The refusal of the unions to conduct a genuine struggle against low wages and layoffs arises from their role as industrial policeman for the ruling class and capitalist parties, who see the unions as indispensable in suppressing the class struggle. Unite Here’s alliance with the Democratic Party and hotel chain management corresponds to the class position of the bureaucracy, staffed with executives like President Donald Taylor who makes $271,324 a year. The union controls assets worth over $186 million. However, this money is used to fund the salaries and perks of union officials, not support strikes by workers battling poverty wages. 

The health crisis caused by the pandemic and spiraling costs of living is fueling a rebellion against these corrupt organizations. Minnesota nurses overwhelmingly supported the call for strike action as 15,000 nurses and hospital staff began a strike this week against inadequate pay, overwhelming workloads and safety hazards. Two weeks ago, Michigan Medicine nurses voted overwhelmingly to authorize an unfair labor practices (ULP) strike, which the nurses’ unions are seeking to curtail. 

Hospitality workers in South Florida must link their struggles with workers across industries both nationally and internationally in a fight to build their own independent organizations, rank-and-file committees controlled by workers and not union bureaucrats.
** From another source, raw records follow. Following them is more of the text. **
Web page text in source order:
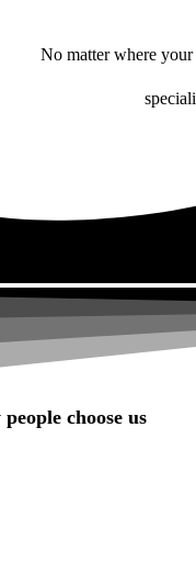
No matter where
choose us
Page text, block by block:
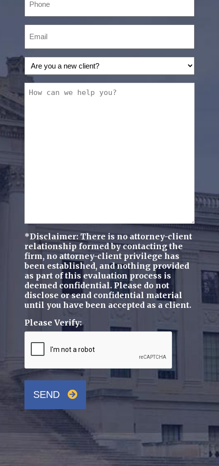
Are
you
a
new
can
we
help
you?
*Disclaimer: There is no attorney-client
relationship formed by contacting the
firm, no attorney-client privilege has
been established, and nothing provided
as part of this evaluation process is
deemed confidential. Please do not
disclose or send confidential material
until you have been accepted as a client.
Please Verify:
SEND
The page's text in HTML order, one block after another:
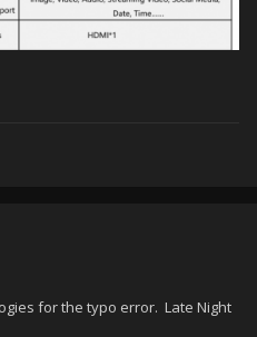
for the typo error. Late Night
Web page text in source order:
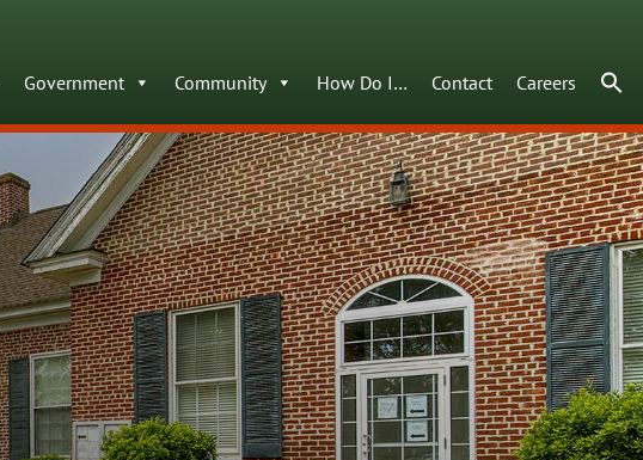
Government Community How Do I… Contact Careers
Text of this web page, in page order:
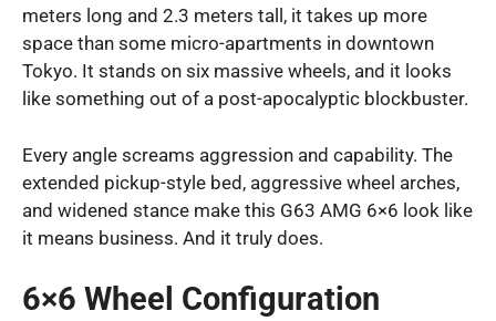
meters long and 2.3 meters tall, it takes up more
space than some micro-apartments in downtown
Tokyo. It stands on six massive wheels, and it looks
like something out of a post-apocalyptic blockbuster.
Every angle screams aggression and capability. The
extended pickup-style bed, aggressive wheel arches,
and widened stance make this G63 AMG 6×6 look like
it means business. And it truly does.
6×6 Wheel Configuration
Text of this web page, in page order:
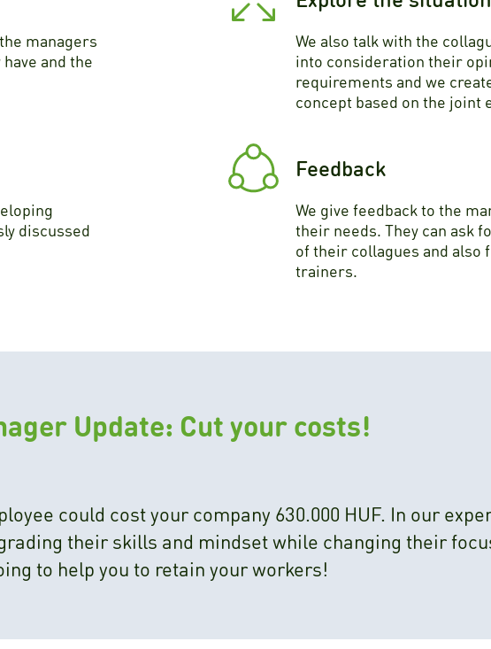
managers
and the
We also talk with the
into consideration their
requirements and we
concept based on the joint
discussed
Feedback
We give feedback to the
their needs. They can ask
of their collagues and also
trainers.
Update: Cut your costs!
could cost your company 630.000 HUF. In our
their skills and mindset while changing their
to help you to retain your workers!
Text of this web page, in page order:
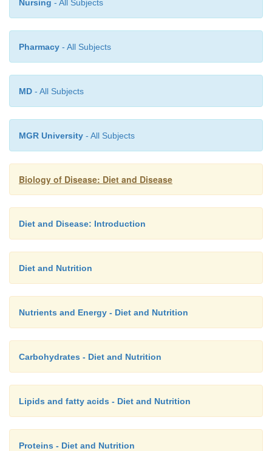
Nursing - All Subjects
Pharmacy - All Subjects
MD - All Subjects
MGR University - All Subjects
Biology of Disease: Diet and Disease
Diet and Disease: Introduction
Diet and Nutrition
Nutrients and Energy - Diet and Nutrition
Carbohydrates - Diet and Nutrition
Lipids and fatty acids - Diet and Nutrition
Proteins - Diet and Nutrition
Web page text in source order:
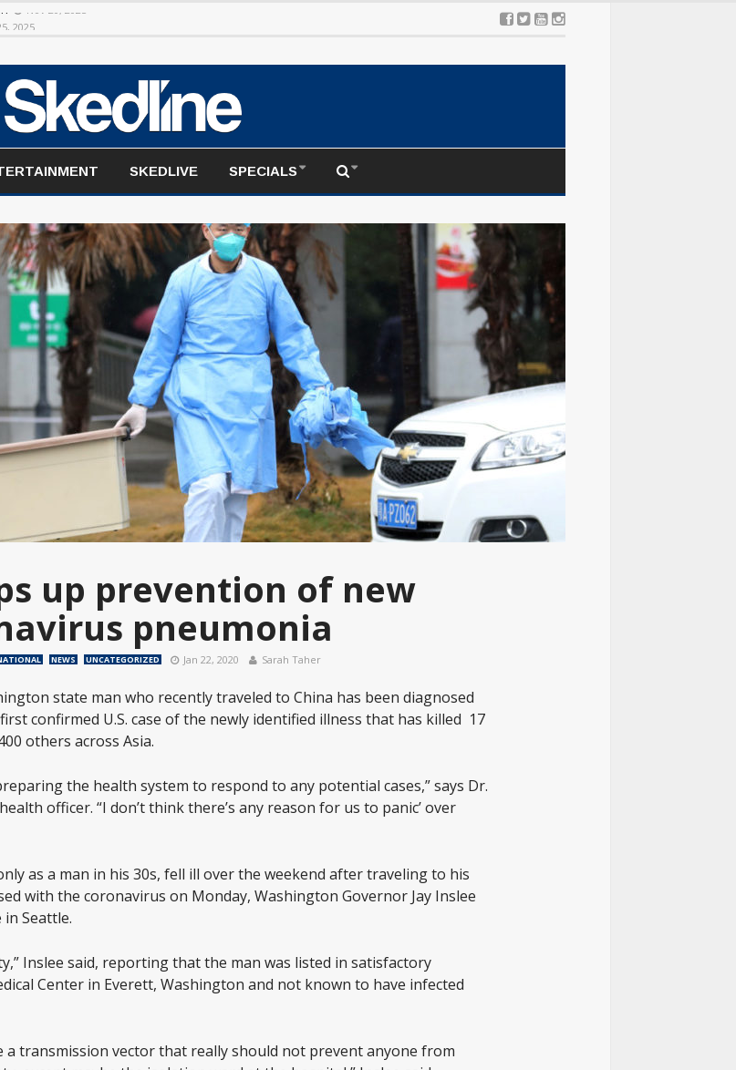
Nov 20, 2025
SKEDLIVE SPECIALS
up prevention of new
pneumonia
NEWS UNCATEGORIZED Jan 22, 2020 Sarah Taher
state man who recently traveled to China has been diagnosed
confirmed U.S. case of the newly identified illness that has killed 17
others across Asia.
the health system to respond to any potential cases,” says Dr.
officer. “I don’t think there’s any reason for us to panic’ over
as a man in his 30s, fell ill over the weekend after traveling to his
with the coronavirus on Monday, Washington Governor Jay Inslee
Seattle.
Inslee said, reporting that the man was listed in satisfactory
Center in Everett, Washington and not known to have infected
a transmission vector that really should not prevent anyone from
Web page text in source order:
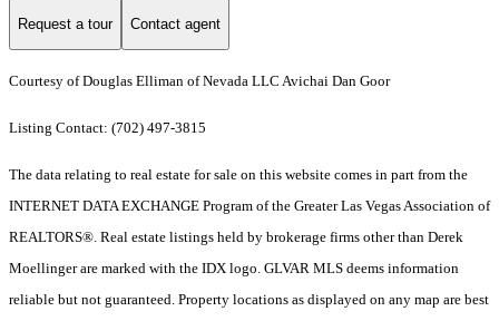
Request a tour Contact agent
Courtesy of Douglas Elliman of Nevada LLC Avichai Dan Goor
Listing Contact: (702) 497-3815
The data relating to real estate for sale on this website comes in part from the
INTERNET DATA EXCHANGE Program of the Greater Las Vegas Association of
REALTORS®. Real estate listings held by brokerage firms other than Derek
Moellinger are marked with the IDX logo. GLVAR MLS deems information
reliable but not guaranteed. Property locations as displayed on any map are best
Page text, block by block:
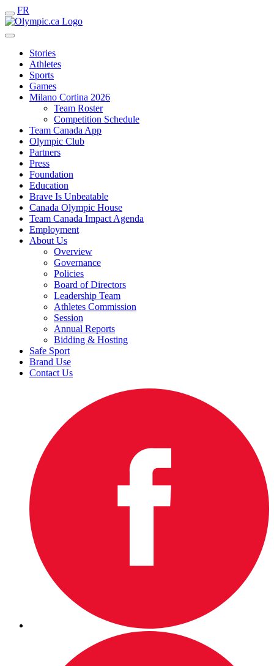
FR
Stories
Athletes
Sports
Games
Milano Cortina 2026
Team Roster
Competition Schedule
Team Canada App
Olympic Club
Partners
Press
Foundation
Education
Brave Is Unbeatable
Canada Olympic House
Team Canada Impact Agenda
Employment
About Us
Overview
Governance
Policies
Board of Directors
Leadership Team
Athletes Commission
Session
Annual Reports
Bidding & Hosting
Safe Sport
Brand Use
Contact Us
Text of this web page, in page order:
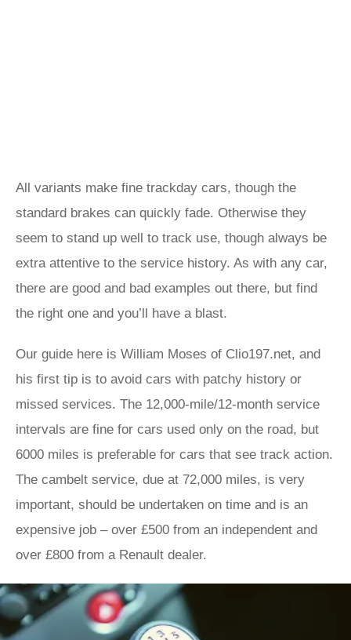
All variants make fine trackday cars, though the
standard brakes can quickly fade. Otherwise they
seem to stand up well to track use, though always be
extra attentive to the service history. As with any car,
there are good and bad examples out there, but find
the right one and you’ll have a blast.
Our guide here is William Moses of Clio197.net, and
his first tip is to avoid cars with patchy history or
missed services. The 12,000-mile/12-month service
intervals are fine for cars used only on the road, but
6000 miles is preferable for cars that see track action.
The cambelt service, due at 72,000 miles, is very
important, should be undertaken on time and is an
expensive job – over £500 from an independent and
over £800 from a Renault dealer.
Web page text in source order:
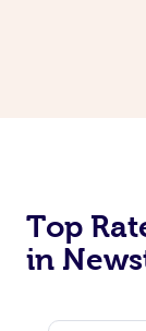
Top
in
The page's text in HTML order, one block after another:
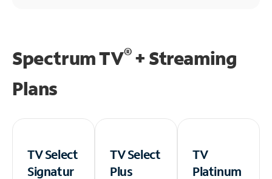
Spectrum TV®+ Streaming
Plans
TV Select
Signatur
TV Select
Plus
TV
Platinum
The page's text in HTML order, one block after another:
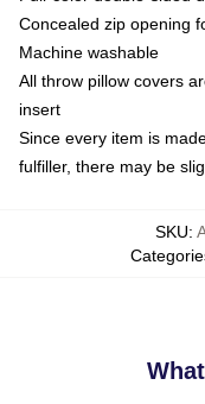
Concealed zip opening
Machine washable
All throw pillow covers
insert
Since every item is
fulfiller, there may be
SKU:
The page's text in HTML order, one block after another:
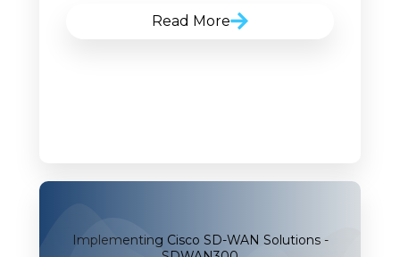
Read More
Implementing Cisco SD-WAN Solutions -
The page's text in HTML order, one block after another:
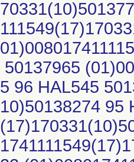
50137965
5 96 HAL545
10)50138274 95
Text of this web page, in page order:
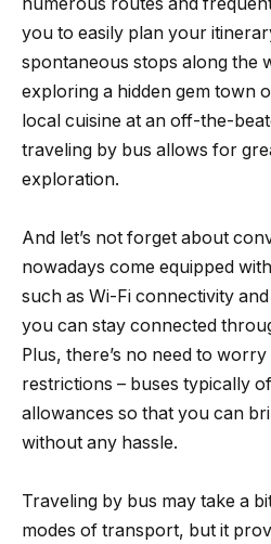
you to easily plan your
spontaneous stops along the
exploring a hidden gem town
local cuisine at an off-the-
traveling by bus allows for
exploration.
And let’s not forget about
nowadays come equipped
such as Wi-Fi connectivity
you can stay connected
Plus, there’s no need to
restrictions – buses typically
allowances so that you can
without any hassle.
Traveling by bus may take a
modes of transport, but it
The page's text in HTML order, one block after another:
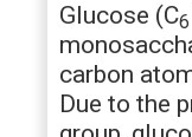
Glucose (C6
carbon
Due to the
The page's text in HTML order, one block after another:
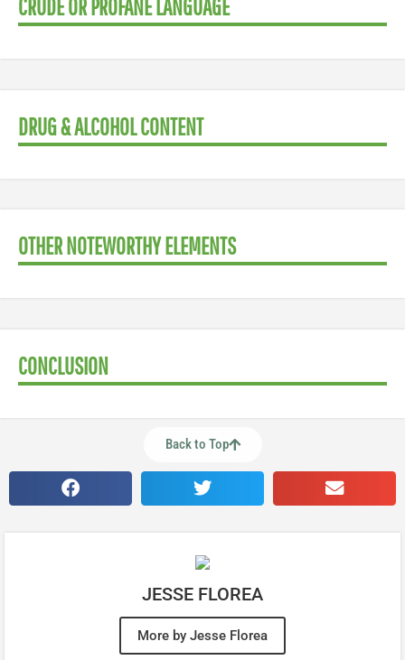
CRUDE OR PROFANE LANGUAGE
DRUG & ALCOHOL CONTENT
OTHER NOTEWORTHY ELEMENTS
CONCLUSION
Back to Top
JESSE FLOREA
More by Jesse Florea
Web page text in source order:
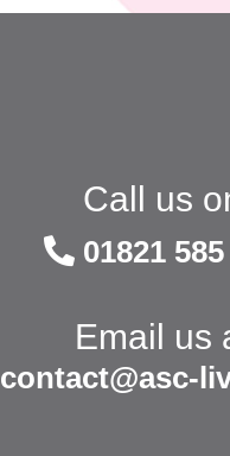
Call us
01821
Email us
contact@asc-
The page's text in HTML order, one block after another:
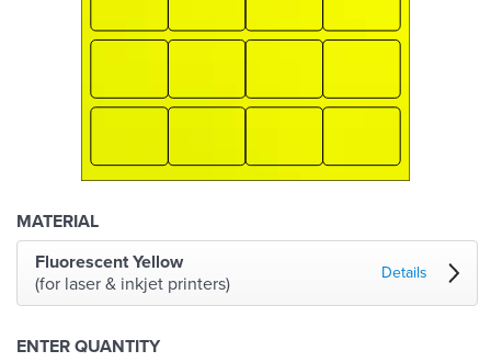
MATERIAL
Fluorescent Yellow
(for laser & inkjet printers)
Details
ENTER QUANTITY
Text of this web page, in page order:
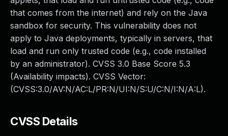
that comes from the internet) and rely on the Java
sandbox for security. This vulnerability does not
apply to Java deployments, typically in servers, that
load and run only trusted code (e.g., code installed
by an administrator). CVSS 3.0 Base Score 5.3
(Availability impacts). CVSS Vector:
(CVSS:3.0/AV:N/AC:L/PR:N/UI:N/S:U/C:N/I:N/A:L).
CVSS Details
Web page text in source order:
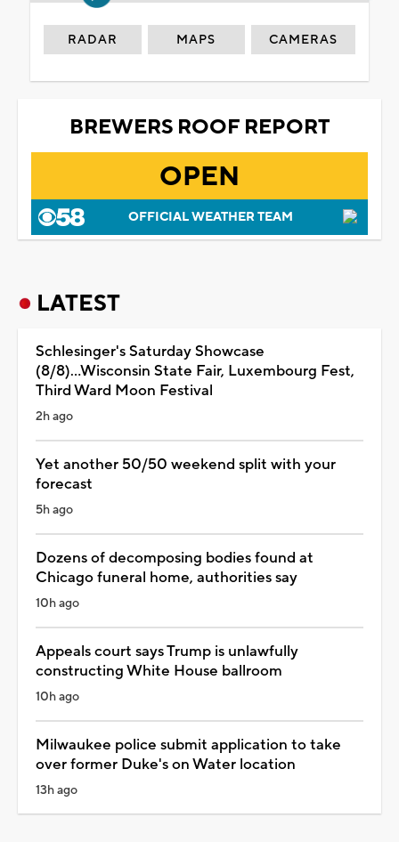
RADAR MAPS CAMERAS
BREWERS ROOF REPORT
OPEN
OFFICIAL WEATHER TEAM
LATEST
Schlesinger's Saturday Showcase
(8/8)...Wisconsin State Fair, Luxembourg Fest,
Third Ward Moon Festival
2h ago
Yet another 50/50 weekend split with your
forecast
5h ago
Dozens of decomposing bodies found at
Chicago funeral home, authorities say
10h ago
Appeals court says Trump is unlawfully
constructing White House ballroom
10h ago
Milwaukee police submit application to take
over former Duke's on Water location
13h ago
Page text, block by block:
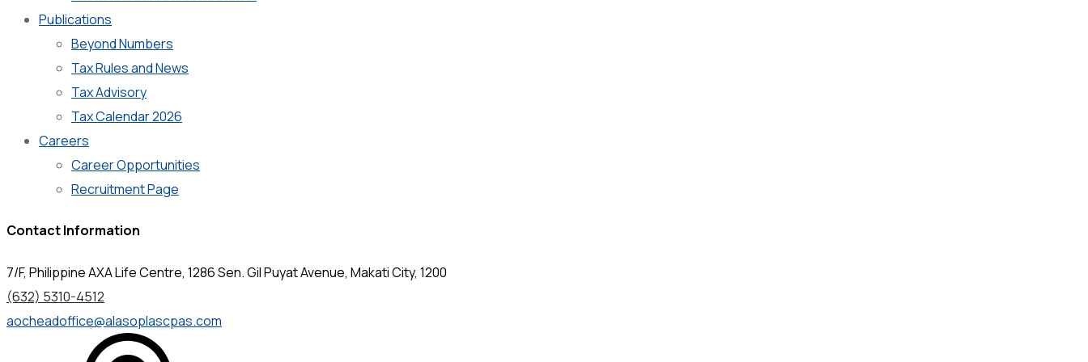
Publications
Beyond Numbers
Tax Rules and News
Tax Advisory
Tax Calendar 2026
Careers
Career Opportunities
Recruitment Page
Contact Information
7/F, Philippine AXA Life Centre, 1286 Sen. Gil Puyat Avenue, Makati City, 1200
(632) 5310-4512
aocheadoffice@alasoplascpas.com
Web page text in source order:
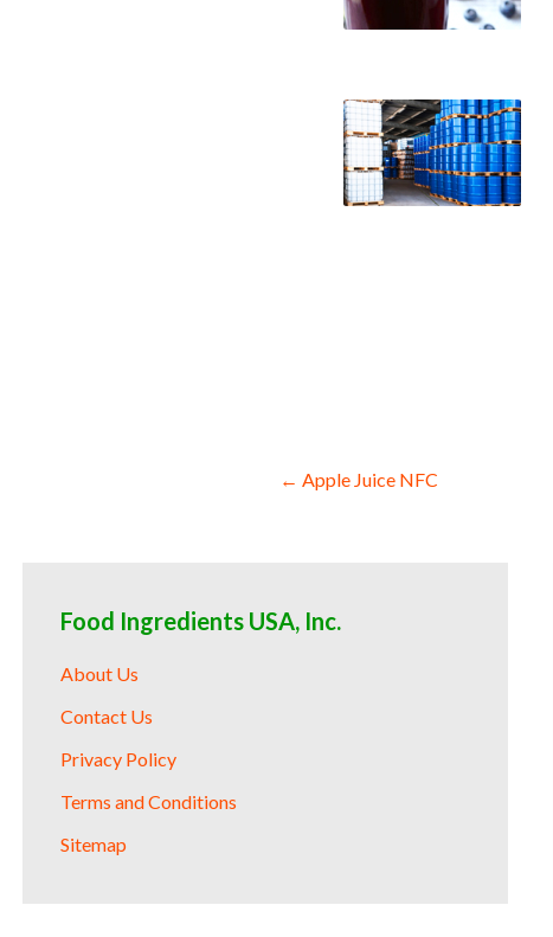
Post
← Apple Juice NFC
Food Ingredients USA, Inc.
About Us
Contact Us
Privacy Policy
Terms and Conditions
Sitemap
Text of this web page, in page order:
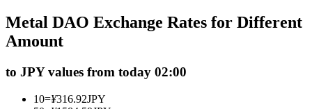
Metal DAO Exchange Rates for Different
Amount
to JPY values from today 02:00
10=¥316.92JPY
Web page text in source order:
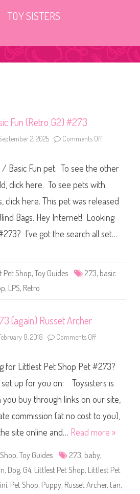
TOY SISTERS
Fun (Retro G2) #273
2, 2025 Comments Off
t
t
l
e
t
e
S
h
s
G
2
#
7
3
/ Basic Fun pet. To see the other
click here. To see pets with
click here. This pet was released
Bags. Hey Internet! Looking
I’ve got the search all set…
Pet Shop, Toy Guides 273, basic
, LPS, Retro
(again) Russet Archer
8, 2018 Comments Off
t
l
e
t
e
S
h
#
2
7
3
(
for Littlest Pet Shop Pet #273?
set up for you on: Toysisters is
buy through links on our site,
commission (at no cost to you),
site online and… Read more »
, Toy Guides 273, baby,
, Dog, G4, Littlest Pet Shop, Littlest Pet
, Pet Shop, Puppy, Russet Archer, tan,
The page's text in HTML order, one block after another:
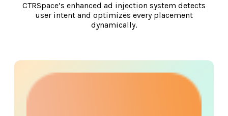
CTRSpace’s enhanced ad injection system detects
user intent and optimizes every placement
dynamically.
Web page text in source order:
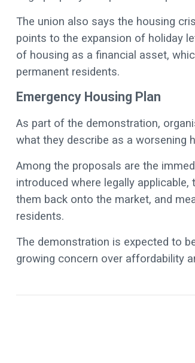
The union also says the housing
points to the expansion of holiday
of housing as a financial asset,
permanent residents.
Emergency Housing Plan
As part of the demonstration,
what they describe as a worsening
Among the proposals are the
introduced where legally
them back onto the market, and
residents.
The demonstration is expected to
growing concern over affordability
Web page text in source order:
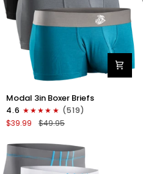
3in
Boxer
Briefs
Fly
3pk
Modal 3in Boxer Briefs
4.6
(519)
$39.99
$49.95
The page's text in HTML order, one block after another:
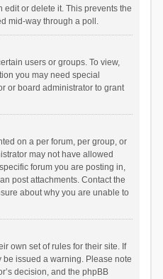
or delete it. This prevents the
mid-way through a poll.
users or groups. To view,
you may need special
or board administrator to grant
on a per forum, per group, or
may not have allowed
forum you are posting in,
post attachments. Contact the
about why you are unable to
own set of rules for their site. If
issued a warning. Please note
decision, and the phpBB
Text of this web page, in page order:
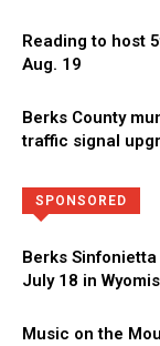
Reading to host
Aug. 19
Berks County
traffic signal
SPONSORED
Berks Sinfonietta
July 18 in
Music on the
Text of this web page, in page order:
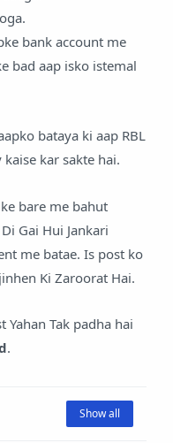
bank account me
bad aap isko istemal
bataya ki aap RBL
kar sakte hai.
bare me bahut
Gai Hui Jankari
me batae. Is post ko
Ki Zaroorat Hai.
Yahan Tak padha hai
.

This is central to the campaign of Will Lehman, a worker at the Mack Trucks assembly plant in Pennsylvania, who is a candidate for UAW president. Will has called for the formation of a “a mass movement of the rank and file to break the dictatorship of the UAW apparatus and bring power to the shop floor.”

At the heart of Will’s campaign is the fight to build rank-and-file committees to organize workers themselves in the auto industry as an independent power to prepare a fight against the giant companies, awash with profits, and the corporatist trade union apparatus.